Thinking about making the switch to LED bulbs? Find out more about LED technology and how LED lights compare to energy-saving light bulbs, halogens and old-style incandescent bulbs. 
What is LED? 
What are LED light bulbs? LED lights have been hailed as the future of home lighting, as they use very little energy, claim to last a very long time and, unlike regular energy-saving bulbs, they are instantly bright when switched on. Early LEDs were limited by high prices and relatively low light output, but the technology has developed rapidly in recent years, and you can now get bright, efficient LED bulbs that replace 100W old-style bulbs and look just like a traditional bulb. What's more, prices are getting lower all the time. While the brightest bulbs can still set you back around £20, most cost less than £10, and the energy savings they will provide in your home make them well worth considering. LED bulbs differ from traditional incandescent bulbs in the way they produce light. While old-fashioned incandescent light bulbs passed electricity through a thin wire filament, LEDs produce light through the use of a semi-conductor that emits light energy when an electrical current is passed through it. This way of producing light is also different from regular energy-saving bulbs, which pass energy through mercury vapour to create UV light. This is then absorbed by a phosphor coating inside the lamp, causing it to glow. 
The Downside of LED 
What are the downsides of LED light bulbs? The LED market is currently a self-regulated market, so a CE mark on the bulb does not necessarily mean that it has been through all of the required quality checks. The quality of LED bulbs can therefore vary. Some people don't like the quality of light given out by LED light bulbs, as some can produce a cooler bluish light. The best LEDs will be indistinguishable from your old incandescent bulbs and be able to produce a nice warm light. We've heard some cases where a small number of LED light bulbs can interfere with DAB radio signals. To be able to dim LED lights you may need to upgrade to a dimmer that recognises low electrical loads. The packaging should say whether LEDs are dimmable, but check with the manufacturer if you are unsure. LEDs can't match halogen or incandescent light bulbs for colour rendering. The CRI or Colour Rendering Index, which is a measure of how well a light source accurately reveals various colours. Halogen and traditional incandescent get in the high 90s on this measure. While we have found some LEDs that achieve over 90, most are in the low 80s. Consistency of colour and light output - it's trickier to get a consistent look in your home with LEDs, especially if you mix LED brands and types, as the colour temperature and CRI can vary more than with traditional light bulbs. 

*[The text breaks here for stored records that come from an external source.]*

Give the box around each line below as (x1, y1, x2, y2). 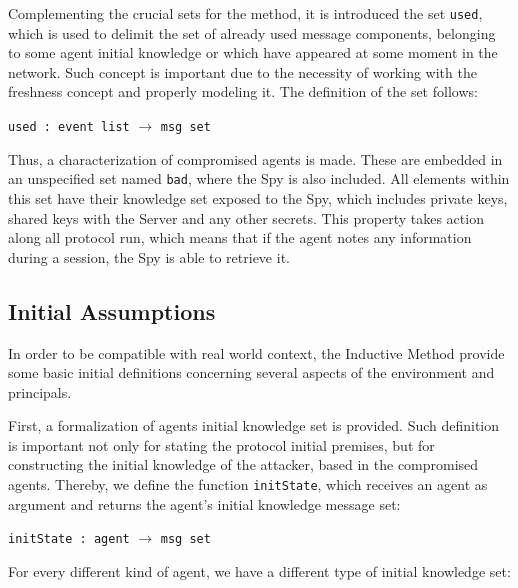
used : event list (8, 120, 130, 135)
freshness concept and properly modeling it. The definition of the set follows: (8, 81, 478, 102)
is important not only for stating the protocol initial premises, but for (8, 434, 435, 455)
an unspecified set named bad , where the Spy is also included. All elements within (8, 168, 510, 189)
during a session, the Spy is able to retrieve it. (8, 246, 290, 267)
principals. (8, 381, 72, 402)
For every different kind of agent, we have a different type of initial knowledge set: (8, 560, 511, 581)
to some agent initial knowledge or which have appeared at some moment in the (8, 42, 498, 63)
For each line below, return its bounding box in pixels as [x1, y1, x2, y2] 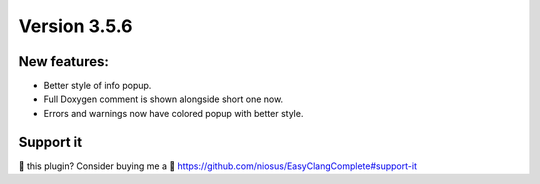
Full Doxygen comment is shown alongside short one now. [43, 93, 284, 105]
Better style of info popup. [43, 80, 152, 92]
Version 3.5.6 [18, 15, 133, 37]
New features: [18, 53, 109, 70]
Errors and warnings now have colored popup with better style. [43, 107, 304, 119]
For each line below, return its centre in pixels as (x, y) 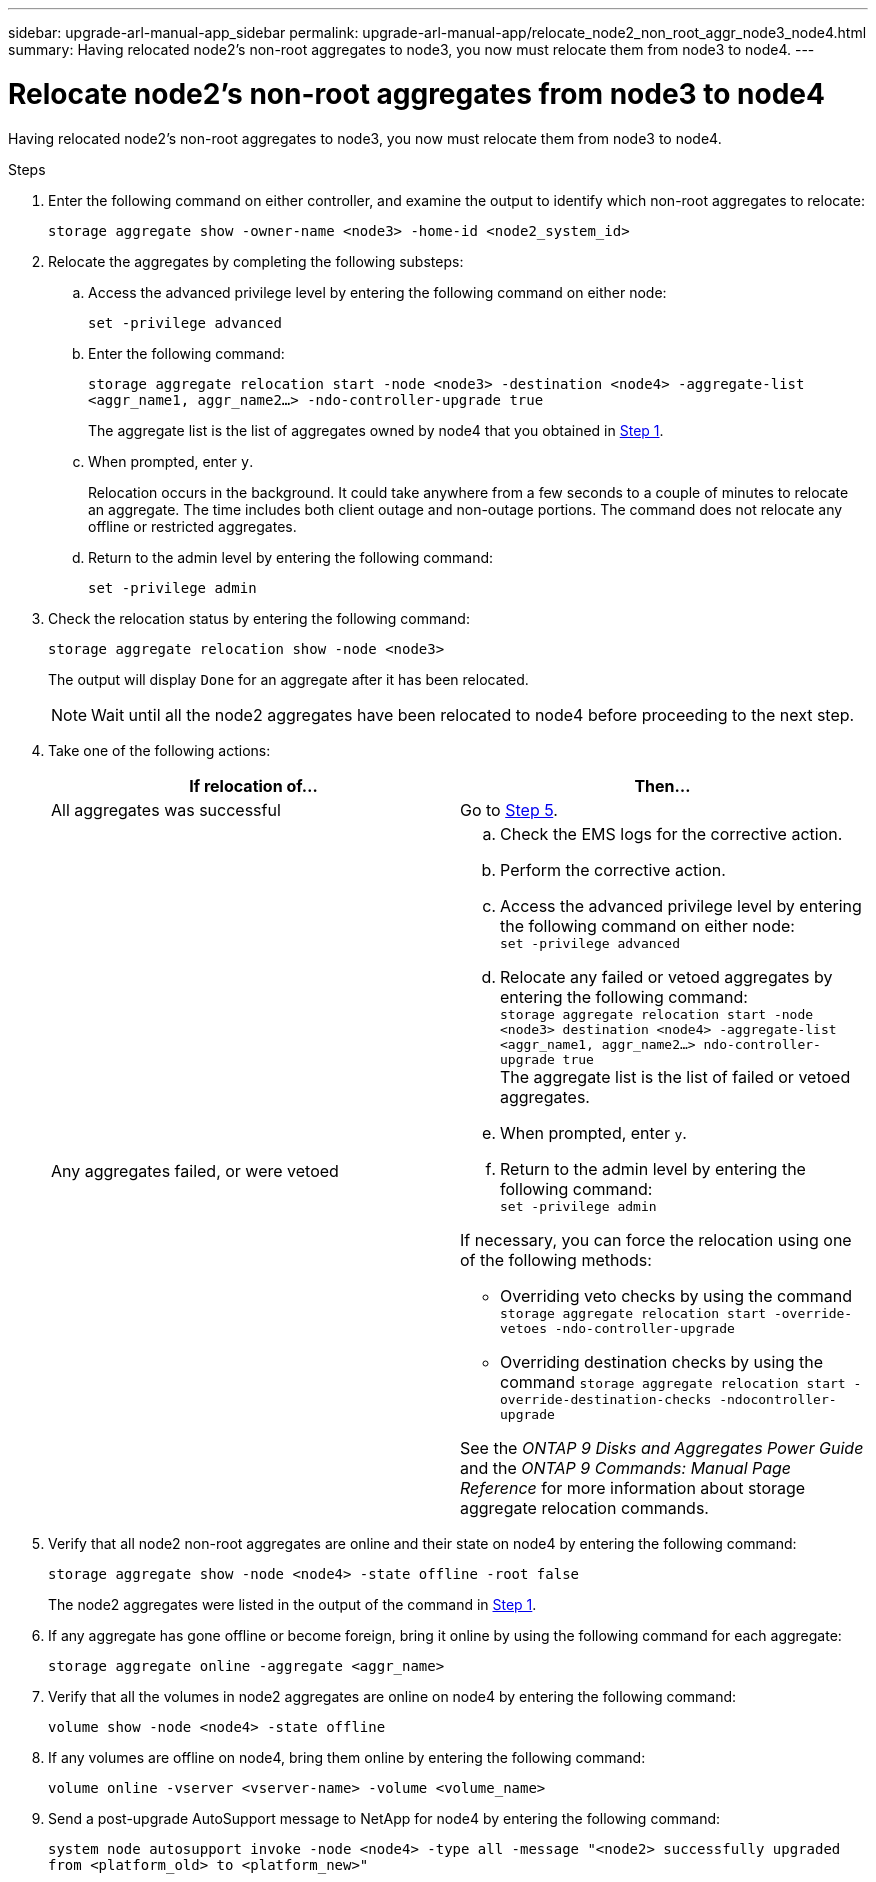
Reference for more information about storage (633, 1487)
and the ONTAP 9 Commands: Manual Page (626, 1467)
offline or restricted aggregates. (192, 526)
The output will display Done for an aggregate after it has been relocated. (288, 679)
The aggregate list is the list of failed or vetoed (675, 1076)
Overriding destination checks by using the (662, 1361)
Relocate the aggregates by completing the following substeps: (256, 261)
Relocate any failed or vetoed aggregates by (666, 976)
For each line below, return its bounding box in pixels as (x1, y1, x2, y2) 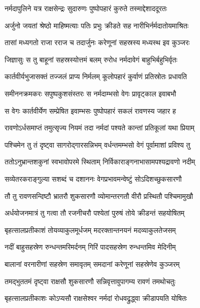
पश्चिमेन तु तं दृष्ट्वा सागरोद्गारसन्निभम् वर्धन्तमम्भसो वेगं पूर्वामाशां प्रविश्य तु (5, 139, 190, 150)
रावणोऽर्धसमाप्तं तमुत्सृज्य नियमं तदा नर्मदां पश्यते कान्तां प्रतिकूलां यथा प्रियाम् (5, 122, 195, 133)
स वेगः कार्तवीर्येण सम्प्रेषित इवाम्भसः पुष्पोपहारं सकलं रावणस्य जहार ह (5, 105, 176, 116)
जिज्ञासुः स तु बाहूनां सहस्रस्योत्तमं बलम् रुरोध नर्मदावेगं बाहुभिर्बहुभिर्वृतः (5, 54, 178, 64)
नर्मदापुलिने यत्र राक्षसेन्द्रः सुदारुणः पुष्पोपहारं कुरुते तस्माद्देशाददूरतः (5, 3, 168, 13)
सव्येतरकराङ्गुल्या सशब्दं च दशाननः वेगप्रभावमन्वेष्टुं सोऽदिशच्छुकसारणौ (5, 173, 182, 184)
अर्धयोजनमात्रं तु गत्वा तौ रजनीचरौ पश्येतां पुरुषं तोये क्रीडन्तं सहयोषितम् (5, 208, 185, 218)
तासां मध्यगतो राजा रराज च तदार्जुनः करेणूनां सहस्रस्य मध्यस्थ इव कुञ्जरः (5, 37, 190, 48)

The cost saving provided by LED lighting is due to two factors: 
1. LEDs require much less electricity to power than both traditional incandescent and halogen light bulbs, and energy efficient light bulbs (CFLs). 
2. They last much longer than their incandescent, halogen and CFL equivalents. 
For example, a 60W halogen light bulb would be replaced with a 9W LED. That’s a reduction of 85% in electricity consumption. The LED bulb will also last for over 20,000 hours, as opposed to 2,000 hours for the halogen – ten times longer! 
What about CFL bulbs? Using the same example, a 60W halogen equivalent would be an 11W CFL bulb, so the reduction in electricity consumption from CFL to LED would be 18%. A good quality CFL should last for around 8,000 hours, which is still less than half of the LED equivalent. 
Calculate the cost savings of LED light bulbs 
The information you need to work this out is: 
1. The wattage of your current light bulbs and spotlights. 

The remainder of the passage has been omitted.